In order for Nagios to understand and translate that information we need to translate the info in numbers. To do this we can run snmptranslate, here how you run it.
snmptranslate -On IF-MIB::ifHCOutOctets.1
The output of the result should look like this:
.1.3.6.1.2.1.31.1.1.1.10.1
Go to /etc/nagios-plugins/config, edit the snmp.cfg file and add these lines.
# 'check_snmp' command definition
define command{
command_name check_snmp
command_line /usr/lib/nagios/plugins/check_snmp -H '$ARG1$' -o '$ARG2$' -w '$ARG3$' --rate -c '$ARG4$' -C '$ARG5$'
}
Go to /etc/nagios3/conf.d/ , edit the localhost_nagios2.cfg file and add these lines.
# Define a service rule to monitor the bandwidth
define service{
use generic-service ; Name of service template to use
host_name localhost
service_description SNMP
check_command check_snmp!10.150.200.83!.1.3.6.1.2.1.2.2.1.10.2!9834375!11801250!public
}
After all the changes have been made, restart Nagios by issuing this command
service nagios3 restart
Domain Authentication
Enable authnz_ldap.load module by giving command
a2enmod authnz_ldap
After that do
Service apache2 restart
Edit Nagios web configuration file nagios.conf
The location of the web config file is: /etc/apache2/conf.d/nagios.conf
<DirectoryMatch (/usr/share/nagios3/htdocs|/usr/lib/cgi-bin/nagios3|/etc/nagios3/stylesheets)>
Options FollowSymLinks
DirectoryIndex index.php index.html
AllowOverride AuthConfig
Order Allow,Deny
Allow From All
#AuthName "Nagios Access"
#AuthType Basic
#AuthUserFile /etc/nagios3/htpasswd.users
# nagios 1.x:
#AuthUserFile /etc/nagios/htpasswd.users
#require valid-user
AuthType Basic
AuthName "Nagios Domain"
AuthBasicProvider ldap
AuthLDAPURL "ldap://localhost:389/cn=Users,dc=patan,dc=t311?sAMAccountName?sub?(objectClass=*)"
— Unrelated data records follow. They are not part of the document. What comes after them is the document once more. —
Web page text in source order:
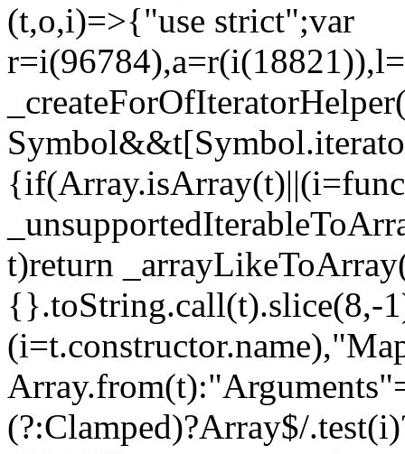
(t,o,i)=>{"use strict";var
t)return
{}.toString.call(t).slice(8,-
(?:Clamped)?Array$/
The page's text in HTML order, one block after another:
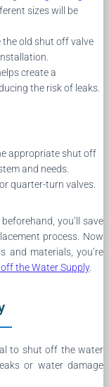
sizes will be
the old shut off valve
create a
the risk of leaks.
appropriate shut off
and needs.
quarter-turn valves.
you’ll save
process. Now
and materials, you’re
the Water Supply.
to shut off the water
or water damage
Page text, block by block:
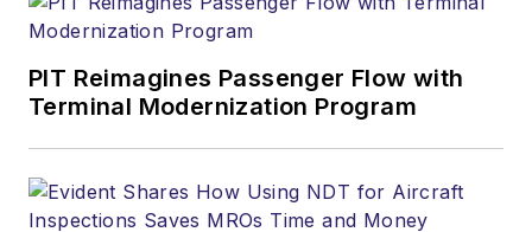
PIT Reimagines Passenger Flow with
Terminal Modernization Program
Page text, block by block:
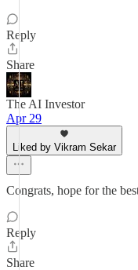
Reply
Share
The AI Investor
Apr 29
Liked by Vikram Sekar
Congrats, hope for the
Reply
Share
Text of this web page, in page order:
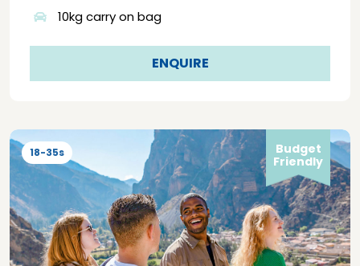
10kg carry on bag
ENQUIRE
18-35s
Budget
Friendly
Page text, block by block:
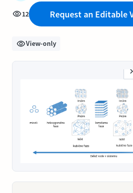
12 Request an Editable
View-only
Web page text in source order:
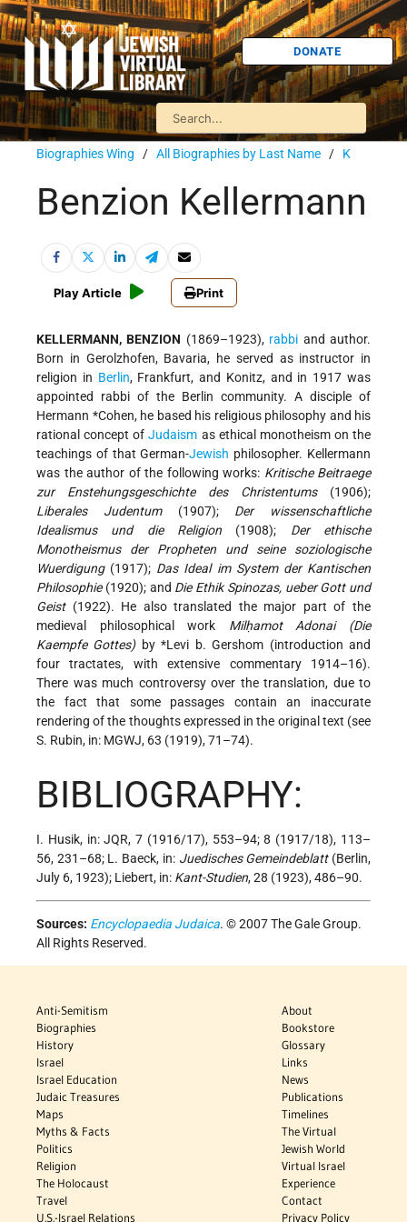
DONATE
Biographies Wing / All Biographies by Last Name / K
Benzion Kellermann
Play Article Print
KELLERMANN, BENZION (1869–1923), rabbi and author.
Born in Gerolzhofen, Bavaria, he served as instructor in
religion in Berlin, Frankfurt, and Konitz, and in 1917 was
appointed rabbi of the Berlin community. A disciple of
Hermann *Cohen, he based his religious philosophy and his
rational concept ofJudaism as ethical monotheism on the
teachings of that German-Jewish philosopher. Kellermann
was the author of the following works: Kritische Beitraege
zur Enstehungsgeschichte des Christentums(1906);
Liberales Judentum(1907); Der wissenschaftliche
Idealismus und die Religion (1908); Der ethische
Monotheismus der Propheten und seine soziologische
Wuerdigung(1917); Das Ideal im System der Kantischen
Philosophie(1920); and Die Ethik Spinozas, ueber Gott und
Geist(1922). He also translated the major part of the
medieval philosophical work Milḥamot Adonai (Die
Kaempfe Gottes)by*Levi b. Gershom (introduction and
four tractates, with extensive commentary 1914–16).
There was much controversy over the translation, due to
the fact that some passages contain an inaccurate
rendering of the thoughts expressed in the original text (see
S. Rubin, in: MGWJ, 63 (1919), 71–74).
BIBLIOGRAPHY:
I. Husik, in: JQR, 7 (1916/17), 553–94; 8 (1917/18), 113–
56, 231–68; L. Baeck, in: Juedisches Gemeindeblatt(Berlin,
July 6, 1923); Liebert, in: Kant-Studien, 28 (1923), 486–90.
Sources: Encyclopaedia Judaica. © 2007 The Gale Group.
All Rights Reserved.
Anti-Semitism
Biographies
History
Israel
Israel Education
Judaic Treasures
Maps
Myths & Facts
Politics
Religion
The Holocaust
Travel
U.S.-Israel Relations
About
Bookstore
Glossary
Links
News
Publications
Timelines
The Virtual
Jewish World
Virtual Israel
Experience
Contact
Privacy Policy
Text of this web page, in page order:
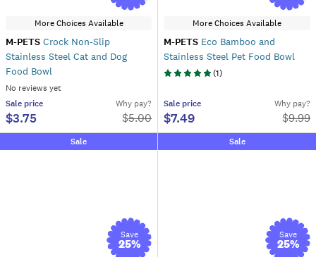
More Choices Available
M-PETS Crock Non-Slip
Stainless Steel Cat and Dog
Food Bowl
No reviews yet
Sale price
$3.75
Why pay?
$5.00
More Choices Available
M-PETS Eco Bamboo and
Stainless Steel Pet Food Bowl
(1)
Sale price
$7.49
Why pay?
$9.99
Sale
Save
25%
Sale
Save
25%
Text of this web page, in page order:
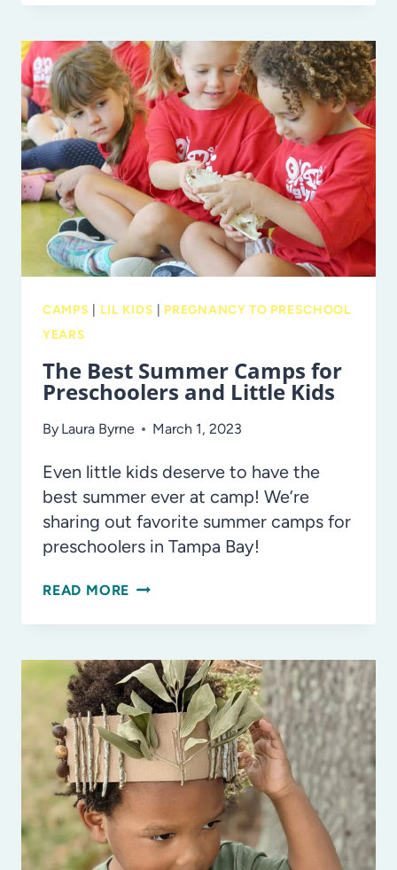
ARTS
SUMMER
CAMPS
IN
TAMPA
BAY:
THEATER,
MUSIC,
AND
DANCE
CAMPS LIL KIDS
PREGNANCY TO PRESCHOOL
YEARS
The Best Summer Camps for
Preschoolers and Little Kids
By Laura Byrne March 1, 2023
Even little kids deserve to have the
best summer ever at camp! We’re
sharing out favorite summer camps for
preschoolers in Tampa Bay!
READ MORE THE
CAMPS
FOR
PRESCHOOLERS
AND
LITTLE
KIDS
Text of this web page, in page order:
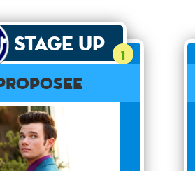
Stage Up 1
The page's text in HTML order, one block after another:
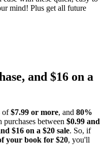
mind! Plus get all future
and $16 on a
of$7.99 or more, and 80%
purchases between $0.99 and
$16 on a $20 sale. So, if
your book for $20, you'll
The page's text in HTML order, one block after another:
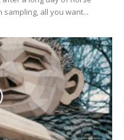
all you want...
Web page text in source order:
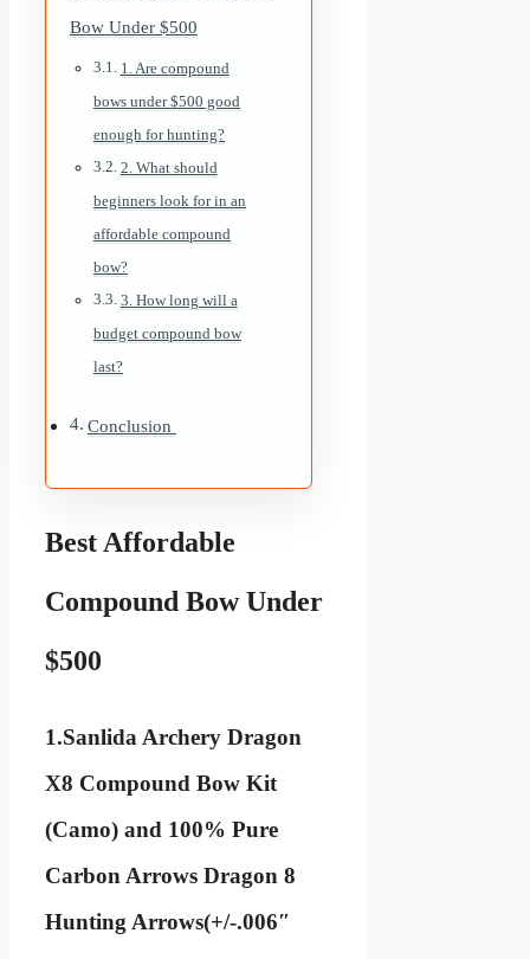
Bow Under $500
1. Are compound
bows under $500 good
enough for hunting?
2. What should
beginners look for in an
affordable compound
bow?
3. How long will a
budget compound bow
last?
Conclusion
Best Affordable
Compound Bow Under
$500
1.Sanlida Archery Dragon
X8 Compound Bow Kit
(Camo) and 100% Pure
Carbon Arrows Dragon 8
Hunting Arrows(+/-.006″
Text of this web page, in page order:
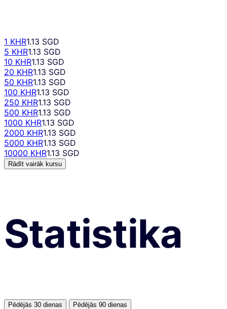
1 KHR1.13 SGD
5 KHR1.13 SGD
10 KHR1.13 SGD
20 KHR1.13 SGD
50 KHR1.13 SGD
100 KHR1.13 SGD
250 KHR1.13 SGD
500 KHR1.13 SGD
1000 KHR1.13 SGD
2000 KHR1.13 SGD
5000 KHR1.13 SGD
10000 KHR1.13 SGD
Rādīt vairāk kursu
Statistika
Pēdējās 30 dienas Pēdējās 90 dienas
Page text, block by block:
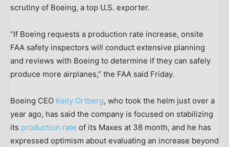
scrutiny of Boeing, a top U.S. exporter.
“If Boeing requests a production rate increase, onsite
FAA safety inspectors will conduct extensive planning
and reviews with Boeing to determine if they can safely
produce more airplanes,” the FAA said Friday.
Boeing CEO Kelly Ortberg, who took the helm just over a
year ago, has said the company is focused on stabilizing
its production rate of its Maxes at 38 month, and he has
expressed optimism about evaluating an increase beyond
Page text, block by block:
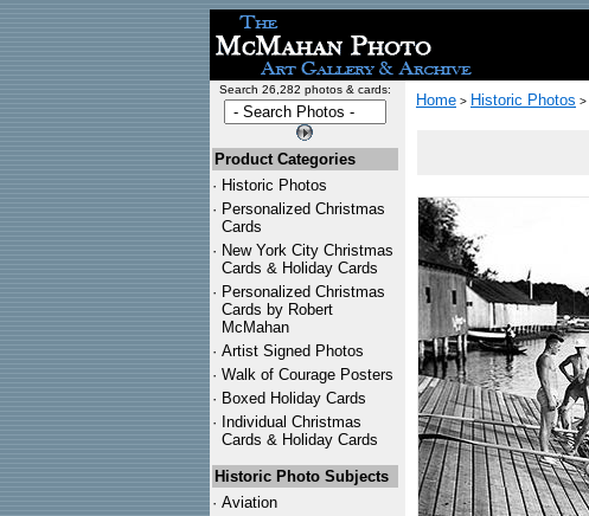
Search 26,282 photos & cards:
Product Categories
· Historic Photos
· Personalized Christmas
Cards
· New York City Christmas
Cards & Holiday Cards
· Personalized Christmas
Cards by Robert
McMahan
· Artist Signed Photos
· Walk of Courage Posters
· Boxed Holiday Cards
· Individual Christmas
Cards & Holiday Cards
Historic Photo Subjects
· Aviation
Home > Historic Photos >
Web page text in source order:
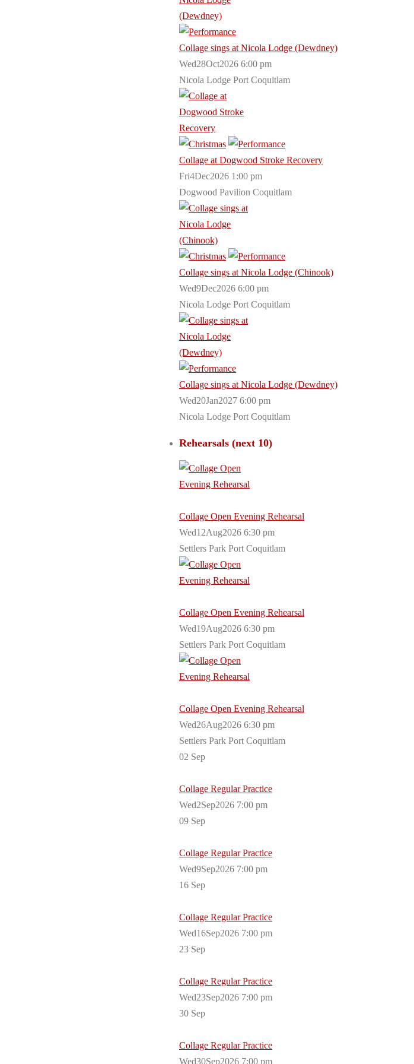
Collage sings at Nicola Lodge (Dewdney)
Wed28Oct2026 6:00 pm
Nicola Lodge Port Coquitlam
Collage at Dogwood Stroke Recovery
Fri4Dec2026 1:00 pm
Dogwood Pavilion Coquitlam
Collage sings at Nicola Lodge (Chinook)
Wed9Dec2026 6:00 pm
Nicola Lodge Port Coquitlam
Collage sings at Nicola Lodge (Dewdney)
Wed20Jan2027 6:00 pm
Nicola Lodge Port Coquitlam
Rehearsals (next 10)
Collage Open Evening Rehearsal
Wed12Aug2026 6:30 pm
Settlers Park Port Coquitlam
Collage Open Evening Rehearsal
Wed19Aug2026 6:30 pm
Settlers Park Port Coquitlam
Collage Open Evening Rehearsal
Wed26Aug2026 6:30 pm
Settlers Park Port Coquitlam
02 Sep
Collage Regular Practice
Wed2Sep2026 7:00 pm
09 Sep
Collage Regular Practice
Wed9Sep2026 7:00 pm
16 Sep
Collage Regular Practice
Wed16Sep2026 7:00 pm
23 Sep
Collage Regular Practice
Wed23Sep2026 7:00 pm
30 Sep
Collage Regular Practice
Wed30Sep2026 7:00 pm
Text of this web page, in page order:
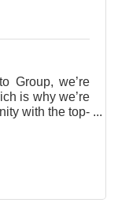
Group, we’re
is why we’re
with the top-
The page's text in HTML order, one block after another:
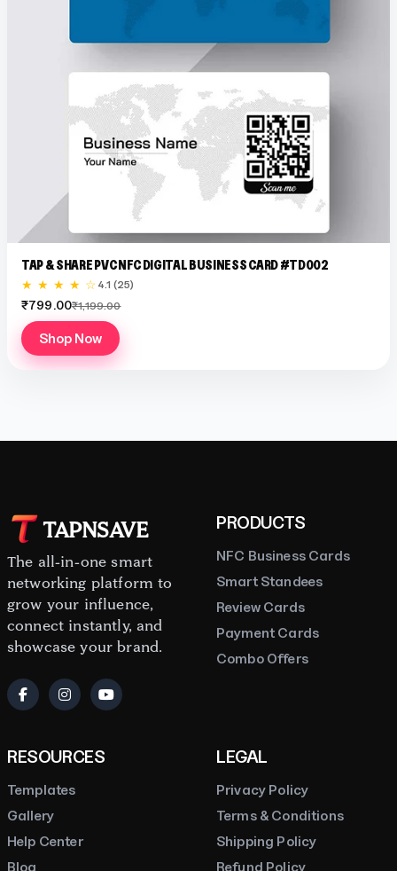
TAP & SHARE PVC NFC DIGITAL BUSINESS CARD #TD002
★ ★ ★ ★ ☆ 4.1 (25)
₹799.00₹1,199.00
Shop Now
TAPNSAVE
The all-in-one smart
networking platform to
grow your influence,
connect instantly, and
showcase your brand.
PRODUCTS
NFC Business Cards
Smart Standees
Review Cards
Payment Cards
Combo Offers
RESOURCES
Templates
Gallery
Help Center
Blog
LEGAL
Privacy Policy
Terms & Conditions
Shipping Policy
Refund Policy
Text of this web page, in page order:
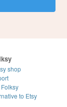
shop
to Etsy
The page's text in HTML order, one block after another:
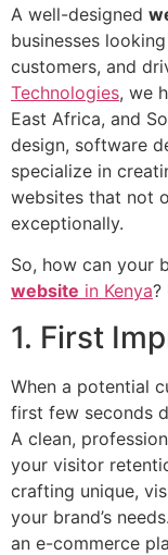
A well-designed
businesses
customers, and
Technologies, we
East Africa, and
design, software
specialize in
websites that not
exceptionally.
So, how can your
website in Kenya?
1. First
When a potential
first few seconds
A clean,
your visitor
crafting unique,
your brand’s
an e-commerce
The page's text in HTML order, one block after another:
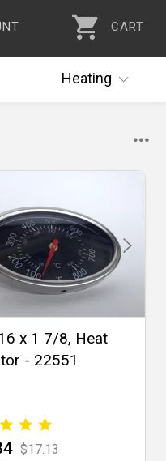
CART
Heating
x 1 7/8, Heat
- 22551
$17.13
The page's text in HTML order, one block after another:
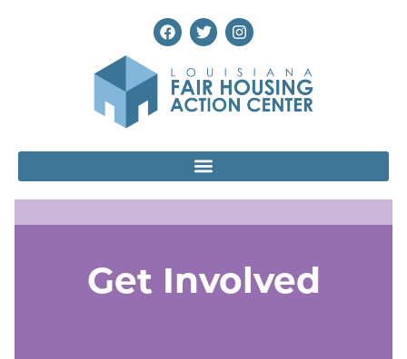
Get Involved
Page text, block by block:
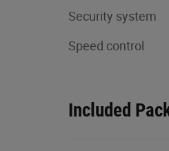
Security system
Speed control
Included
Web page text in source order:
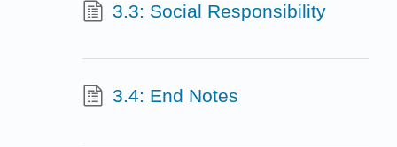
3.3: Social Responsibility
3.4: End Notes
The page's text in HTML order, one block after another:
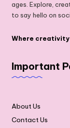
ages. Explore,
to say hello on
Where creativity
Important
About Us
Contact Us
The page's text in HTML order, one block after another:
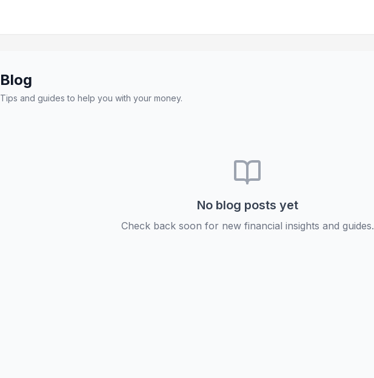
Blog
Tips and guides to help you with your money.
No blog posts yet
Check back soon for new financial insights and guides.
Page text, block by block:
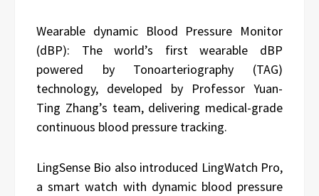
Wearable dynamic Blood Pressure Monitor
(dBP): The world’s first wearable dBP
powered by Tonoarteriography (TAG)
technology, developed by Professor Yuan-
Ting Zhang’s team, delivering medical-grade
continuous blood pressure tracking.
LingSense Bio also introduced LingWatch Pro,
a smart watch with dynamic blood pressure
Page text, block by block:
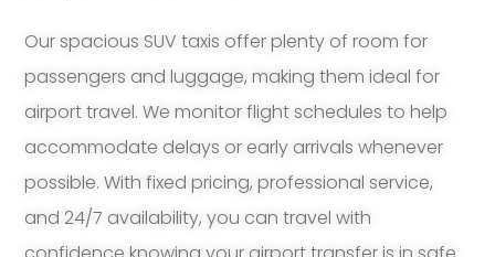
Our spacious SUV taxis offer plenty of room for
passengers and luggage, making them ideal for
airport travel. We monitor flight schedules to help
accommodate delays or early arrivals whenever
possible. With fixed pricing, professional service,
and 24/7 availability, you can travel with
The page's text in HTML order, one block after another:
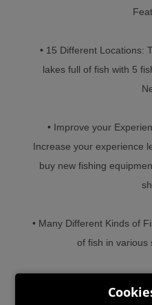
• 15 Different Locations:
lakes full of fish with 5
• Improve your
Increase your experience
buy new fishing
• Many Different Kinds of
of fish in various
and a low learning curve
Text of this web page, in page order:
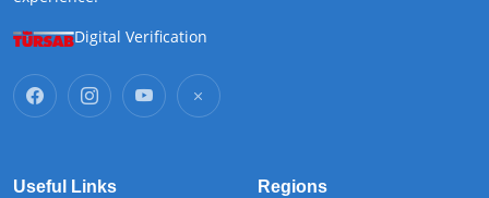
Digital Verification
Useful Links Regions
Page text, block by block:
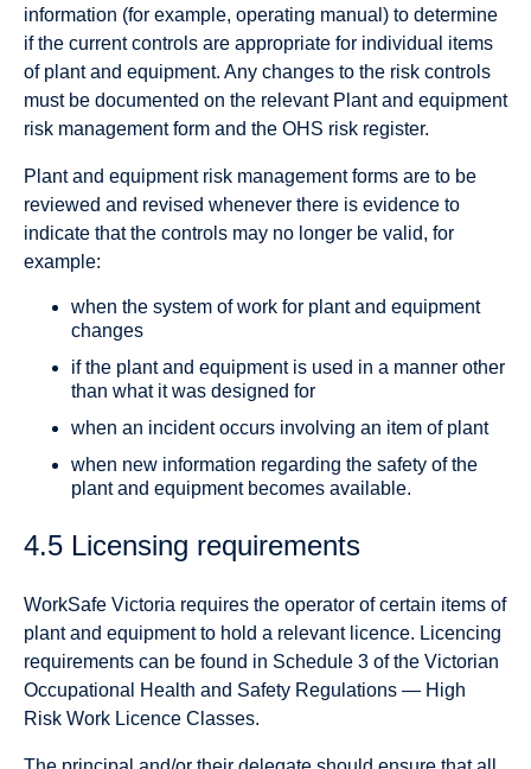
information (for example, operating manual) to determine
if the current controls are appropriate for individual items
of plant and equipment. Any changes to the risk controls
must be documented on the relevant Plant and equipment
risk management form and the OHS risk register.
Plant and equipment risk management forms are to be
reviewed and revised whenever there is evidence to
indicate that the controls may no longer be valid, for
example:
when the system of work for plant and equipment
changes
if the plant and equipment is used in a manner other
than what it was designed for
when an incident occurs involving an item of plant
when new information regarding the safety of the
plant and equipment becomes available.
4.5 Licensing requirements
WorkSafe Victoria requires the operator of certain items of
plant and equipment to hold a relevant licence. Licencing
requirements can be found in Schedule 3 of the Victorian
Occupational Health and Safety Regulations — High
Risk Work Licence Classes.
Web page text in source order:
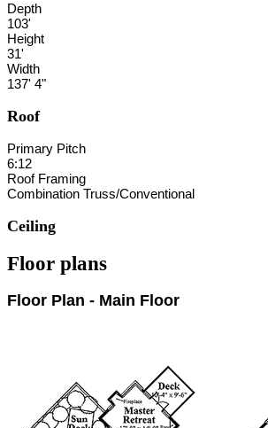
Depth
103'
Height
31'
Width
137' 4"
Roof
Primary Pitch
6:12
Roof Framing
Combination Truss/Conventional
Ceiling
Floor plans
Floor Plan - Main Floor
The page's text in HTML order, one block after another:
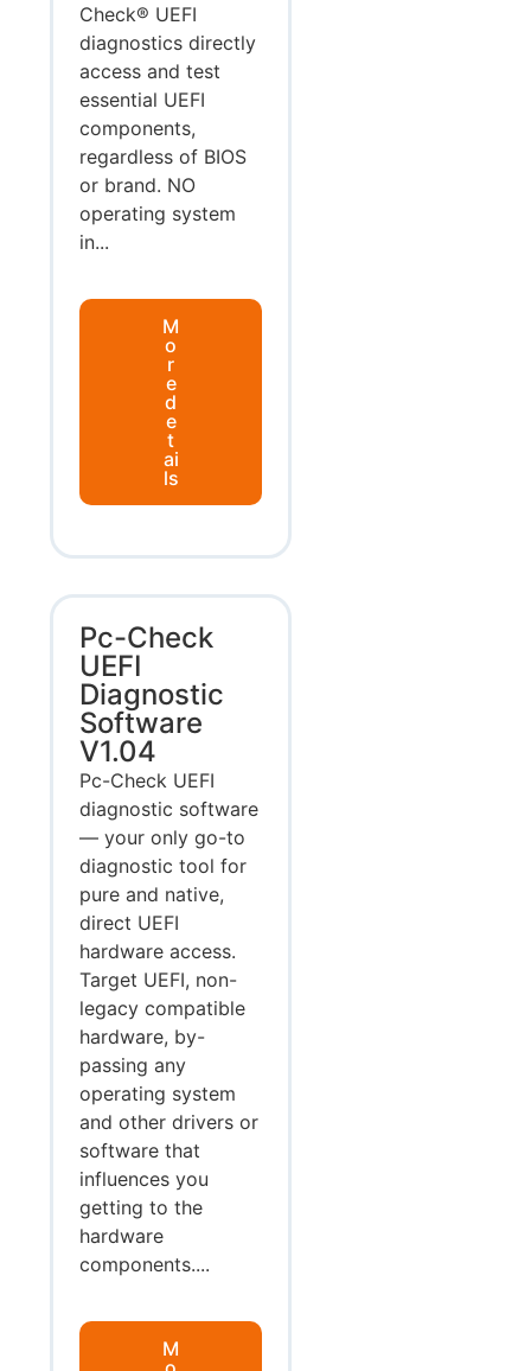
Check® UEFI
diagnostics directly
access and test
essential UEFI
components,
regardless of BIOS
or brand. NO
operating system
in...
M
o
r
e
d
e
t
ai
ls
Pc-Check
UEFI
Diagnostic
Software
V1.04
Pc-Check UEFI
diagnostic software
— your only go-to
diagnostic tool for
pure and native,
direct UEFI
hardware access.
Target UEFI, non-
legacy compatible
hardware, by-
passing any
operating system
and other drivers or
software that
influences you
getting to the
hardware
components....
M
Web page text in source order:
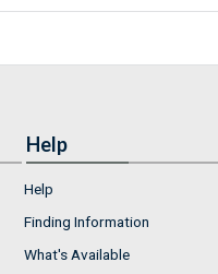
Help
Help
Finding Information
What's Available
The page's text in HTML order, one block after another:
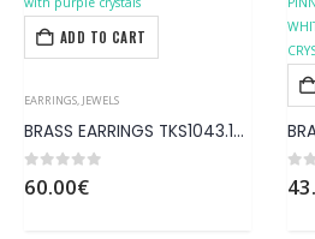
ADD TO CART
EARRINGS, JEWELS
BRASS EARRINGS TKS1043.180NET with purple crystals
0out of 5
60.00€ 0
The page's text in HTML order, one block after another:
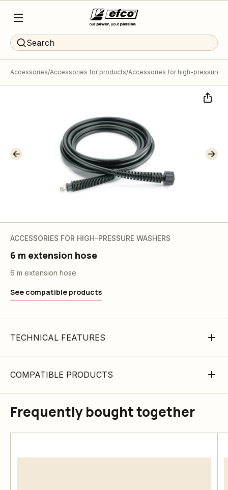
Search
Accessories Accessories for products Accessories for high-pressure
ACCESSORIES FOR HIGH-PRESSURE WASHERS
6 m extension hose
6 m extension hose
See compatible products
TECHNICAL FEATURES
COMPATIBLE PRODUCTS
Frequently bought together
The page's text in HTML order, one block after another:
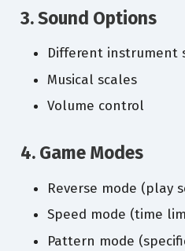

AuthLDAPBindDN "cn=nagios,cn=Users,dc=patan,dc=t311"
AuthLDAPBindPassword PASSW0RD
AuthLDAPGroupAttribute member
AuthLDAPGroupAttributeIsDN on
require ldap-group CN=Administrators,CN=Builtin,DC=patan,DC=t311
</DirectoryMatch>
<Directory /usr/share/nagios3/htdocs>
Options +ExecCGI
</Directory>
Edit cgi authentication file cgi.cfg
nagiosinstallationdir = /etc/nagios/
Run the following two commands:
grep “#” /etc/nagios/cgi.cfg | grep -i “nagiosadmin”
#authorized_for_system_information=nagiosadmin
#authorized_for_configuration_information=nagiosadmin
#authorized_for_system_commands=nagiosadmin
#authorized_for_all_services=nagiosadmin
#authorized_for_all_hosts=nagiosadmin
#authorized_for_all_service_commands=nagiosadmin
#authorized_for_all_host_commands=nagiosadmin
grep “*” /etc/nagios/cgi.cfg | grep -v “*”
authorized_for_system_information=*
authorized_for_configuration_information=*
authorized_for_system_commands=*
authorized_for_all_services=*
authorized_for_all_hosts=*
authorized_for_all_service_commands=*
authorized_for_all_host_commands=*
The commands above will replace “nagiosadmin” with “*” in order to give any LDAP user full functionality of Nagios.
4. Restart apache2 and nagios using the commands:
service apache2 restart
service nagios3 restart
Now the nagios web interface can be logged in using the new LDAP authenticated user from Active Directory.